Note that the demo strategy differs from the previously discussed audio-visual strategy in that these include real-life actions or actual demos rather than just video- or audio-based lectures.

Related Post: How to Create Memorable and Effective Instructional Content? (Part 1 of 2)

Group Discussion

Things are getting real now.

Have you ever thought why blogging conferences and retreats are so popular? I mean, they don’t come cheap and yet professional bloggers–both existing and aspiring–throng to these conferences.

The opportunity to hear your role models and biggest names in the industry is obviously a great temptation but the discussions and Q&As that follow offer immense growth opportunities.

According to the learning pyramid, you retain 50% of what you learn in a group discussion. That’s an amazing leap from the inactive strategies mentioned before. Ideas and learning are exchanged as a two-way transaction. Everyone pitches in at the right time to bring in new ideas or carry current ideas home.

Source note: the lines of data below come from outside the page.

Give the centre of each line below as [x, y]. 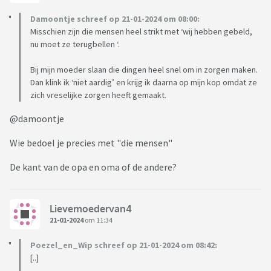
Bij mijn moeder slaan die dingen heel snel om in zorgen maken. [144, 70]
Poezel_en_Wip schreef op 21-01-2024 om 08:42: [124, 245]
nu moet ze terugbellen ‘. [75, 44]
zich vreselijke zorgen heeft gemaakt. [98, 95]
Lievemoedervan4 [91, 208]
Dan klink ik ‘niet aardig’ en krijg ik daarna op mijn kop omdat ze [144, 83]
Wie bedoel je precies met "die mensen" [91, 143]
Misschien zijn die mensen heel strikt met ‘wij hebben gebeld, [141, 32]
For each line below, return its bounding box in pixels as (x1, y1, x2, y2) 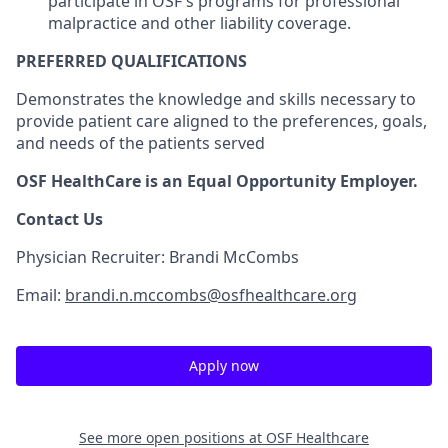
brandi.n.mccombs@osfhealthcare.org (65, 284, 357, 306)
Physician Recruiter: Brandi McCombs (16, 246, 299, 268)
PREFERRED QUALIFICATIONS (16, 50, 247, 72)
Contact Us (16, 208, 103, 230)
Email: (16, 284, 65, 306)
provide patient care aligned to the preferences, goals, (16, 110, 427, 132)
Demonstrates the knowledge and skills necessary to (16, 88, 416, 110)
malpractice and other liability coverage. (48, 12, 351, 34)
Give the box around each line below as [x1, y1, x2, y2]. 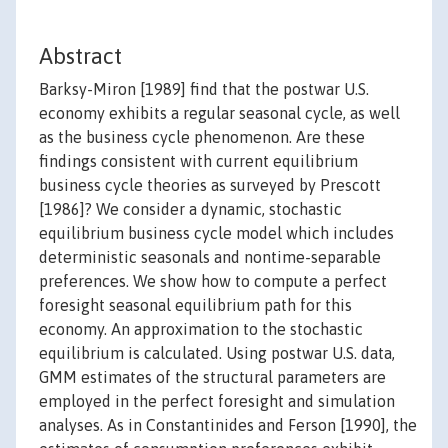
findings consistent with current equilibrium [39, 152, 358, 171]
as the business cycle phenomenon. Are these [39, 128, 365, 147]
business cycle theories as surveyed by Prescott [39, 176, 381, 195]
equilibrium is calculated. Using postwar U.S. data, [39, 344, 395, 363]
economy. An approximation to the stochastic [39, 320, 363, 339]
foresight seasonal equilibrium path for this [39, 296, 352, 315]
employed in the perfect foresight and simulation [39, 392, 395, 411]
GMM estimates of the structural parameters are [39, 368, 386, 387]

So, go ahead, jump into your Facebook group and start a conversation; get on the phone with your students as a group and discuss this week’s assignment; schedule a Google Hangout session for a hot seat strategy session. Involve the group, invite them to speak their minds, encourage them to be an active contributor…and watch the engagement and success rate of your content go up, up, and up.

Show up!

Practice by Doing

Practice makes you perfect.

The good news is your students don’t need to spend 10,000 hours practicing the skills you teach to see significant results. They can accomplish much by practicing for far fewer hours. Sure, they may not become an EXPERT after taking your course (any course that promises to make someone an expert is a scam), but they WILL be mighty good.

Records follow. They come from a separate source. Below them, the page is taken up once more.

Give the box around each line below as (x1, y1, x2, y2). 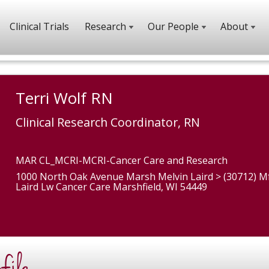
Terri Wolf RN (16, 87, 113, 109)
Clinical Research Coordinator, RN (16, 113, 200, 130)
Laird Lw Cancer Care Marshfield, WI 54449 (16, 180, 207, 193)
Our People (148, 20, 199, 33)
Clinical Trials (10, 20, 69, 33)
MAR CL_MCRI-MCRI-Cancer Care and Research (16, 153, 228, 167)
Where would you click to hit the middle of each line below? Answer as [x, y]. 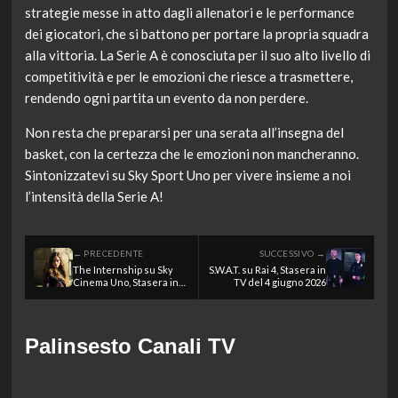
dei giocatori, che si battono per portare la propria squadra [196, 33]
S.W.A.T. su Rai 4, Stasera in [267, 269]
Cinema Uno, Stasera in [125, 282]
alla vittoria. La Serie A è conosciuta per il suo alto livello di [197, 55]
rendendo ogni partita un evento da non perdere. [166, 97]
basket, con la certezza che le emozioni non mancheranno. [191, 153]
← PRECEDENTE [108, 253]
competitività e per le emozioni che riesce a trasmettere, [188, 76]

Think of any professional…what makes them good?

Practice. Action. Commitment.

As per the learning pyramid, practicing a skill helps learners learn through discovery and it boosts learning retention by a whopping 75%. Teach them well and then whip out assignments; design a simulated environment; throw them in the deep end…and watch them swim their way out.

Related Post: How to Create Memorable and Effective Instructional Content? (Part 2 of 2)

Teaching Others

Everything you have explored in this post so far comes down to this–you learn and remember the most when you teach others.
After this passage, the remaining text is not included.